Promoting a health, safety and team culture
Instituting a Work Readiness System promotes a health, safety and team culture day in and day out.
In other words, the Work Readiness System works hard for you. Every day your team members come to work, they are reminded that you put their health and safety above everything else. You provided them the precious time to prepare their body and mind for work. You care about them and you care for them.
Companies across the U.S. are facing an employee engagement problem. This is partially due to the fact that many employees don’t believe the company they work for has their best interest in mind.
So let’s call them “team members” because they are a part of your team. And let’s make sure their bodies and minds are ready for work – after all, taking care of your people is also taking care of your business – and that’s priceless.
Just as you benefit from stretching and warm-up exercises in your day-to-day life, companies and their team members both benefit from a Work Readiness program consisting of stretching and warm-up exercises, which helps prevent Musculoskeletal Disorders (MSDs).
The Warm-up Stretching Debate
Workplace stretching programs are a hotly debated topic – so what are the arguments against these programs, and do they have any basis?
The bottom line: you’ll need to decide for yourself whether or not the value of instituting a workplace stretching program exceeds the costs. Please do not blindly accept someone’s analysis (including ours) and make your decision based solely on their assumptions. Instead, do your own research, apply it to your facility/industry/environment and make your decision based on that.
You want to do the right thing for your people.
You understand the value of a comprehensive MSD prevention plan that includes pre-shift stretching and warm-up.

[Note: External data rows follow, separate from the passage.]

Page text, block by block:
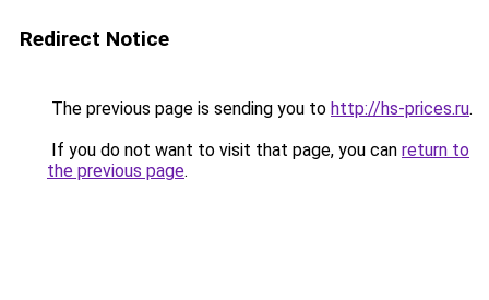
Redirect Notice
The previous page is sending you to http://hs-prices.ru.
If you do not want to visit that page, you can return to
the previous page.
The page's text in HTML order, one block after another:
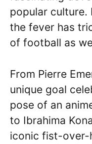
popular culture.
the fever has
of football as
From Pierre
unique goal
pose of an
to Ibrahima
iconic fist-over-
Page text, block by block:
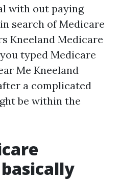
with out paying
search of Medicare
Kneeland Medicare
typed Medicare
Me Kneeland
a complicated
be within the
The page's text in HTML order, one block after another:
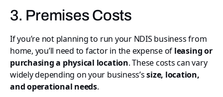
3. Premises Costs
If you’re not planning to run your NDIS business from
home, you’ll need to factor in the expense of leasing or
purchasing a physical location. These costs can vary
widely depending on your business’ssize, location,
and operational needs.
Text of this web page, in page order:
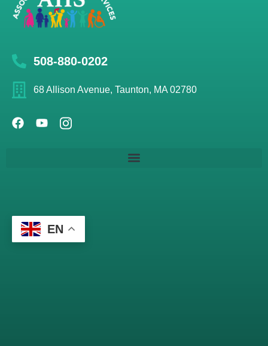
508-880-0202
68 Allison Avenue, Taunton, MA 02780
EN
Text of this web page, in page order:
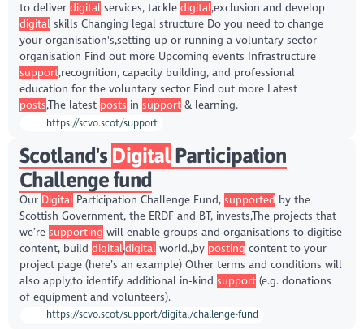
to deliver digital services, tackle digital,exclusion and develop
digital skills Changing legal structure Do you need to change
your organisation's,setting up or running a voluntary sector
organisation Find out more Upcoming events Infrastructure
support,recognition, capacity building, and professional
education for the voluntary sector Find out more Latest
posts,The latest posts in support& learning.
https://scvo.scot/support
Scotland's DigitalParticipation
Challenge fund
Our Digital Participation Challenge Fund, supported by the
Scottish Government, the ERDF and BT, invests,The projects that
we’re supporting will enable groups and organisations to digitise
content, build digital,digital world.,by posting content to your
project page (here’s an example) Other terms and conditions will
also apply,to identify additional in-kind support(e.g. donations
of equipment and volunteers).
https://scvo.scot/support/digital/challenge-fund

You know that MSD prevention is a long game and the sooner you get started, the better.
You’re proactive and have a bias toward action so you’d like to get the ball rolling on this.
At your next health and safety committee meeting, you bring up the topic for discussion and next-action steps. Everyone is on board… except for one of your committee members who says he thinks he remembers an ergonomics guru say that pre shift stretching was a bad idea – that it may or may not be effective and that you’d be better off doing more ergonomics.
Now what?
The Debate on Pre-Shift Stretching
Pre-shift stretching programs are a hotly debated topic in the ergonomics community. There are two main arguments against pre shift stretching programs;
- there is inconclusive scientific evidence that pre shift stretching programs effectively reduce injury risk, and
- the cost of pre shift stretching is prohibitive and these resources should be re-allocated to ergonomics instead
I’ve read every study, article and report I can find about workplace stretching programs. The narrative of the authors who are against-pre-shift-stretching is nearly always the same.

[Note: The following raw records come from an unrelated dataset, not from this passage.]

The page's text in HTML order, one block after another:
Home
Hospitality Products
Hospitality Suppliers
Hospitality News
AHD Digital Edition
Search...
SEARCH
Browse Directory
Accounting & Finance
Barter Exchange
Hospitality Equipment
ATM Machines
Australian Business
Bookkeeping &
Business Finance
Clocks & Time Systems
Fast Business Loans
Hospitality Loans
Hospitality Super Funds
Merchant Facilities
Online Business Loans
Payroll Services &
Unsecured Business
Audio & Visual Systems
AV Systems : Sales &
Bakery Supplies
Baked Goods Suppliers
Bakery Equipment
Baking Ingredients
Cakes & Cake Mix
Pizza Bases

They point out many of the same studies, demonstrate the cost of workplace stretching programs, and urge the reader to reallocate workplace stretching time and resources towards ergonomics initiatives.
Interestingly, in nearly every case, these authors come to the conclusion that, “while stretching alone may not reduce the risk of Musculoskeletal Disorders (MSDs), it does have a few benefits and should be implemented as part of a comprehensive injury prevention program that includes an ergonomics improvement process.”
I’m paraphrasing and not directly quoting a source, but I hope you get my point. Even those who don’t recommend workplace stretching often recognize the value of a comprehensive MSD prevention process that benefits from workplace stretching.
It should also be noted that we agree – ergonomics should be a core element of your MSD prevention process – as discussed in the previous post in this series. Improving the work environment to fit within the physical capabilities of workplace athletes is (of course) a focus of the work we do for clients. But should we stop there? Absolutely not.
Now let’s examine the anti-pre-shift-stretching narrative in more detail so you can make the case for your pre shift stretching program, and so you’ll have the right answers if someone on your health and safety committee or management team has doubts about the program.
Argument 1 Against Warming Up For Work: Inconclusive Evidence
Workplace stretching and warm-up exercises have not been studied exhaustively.
The studies we do have on workplace stretching are inappropriately extrapolated to fit every situation, every workplace and every industry. Many of the studies used to discount workplace stretching aren’t about the workplace at all, but rather athletic performance during intense physical exercise or competition, which is clearly much different in nature than the workplace setting.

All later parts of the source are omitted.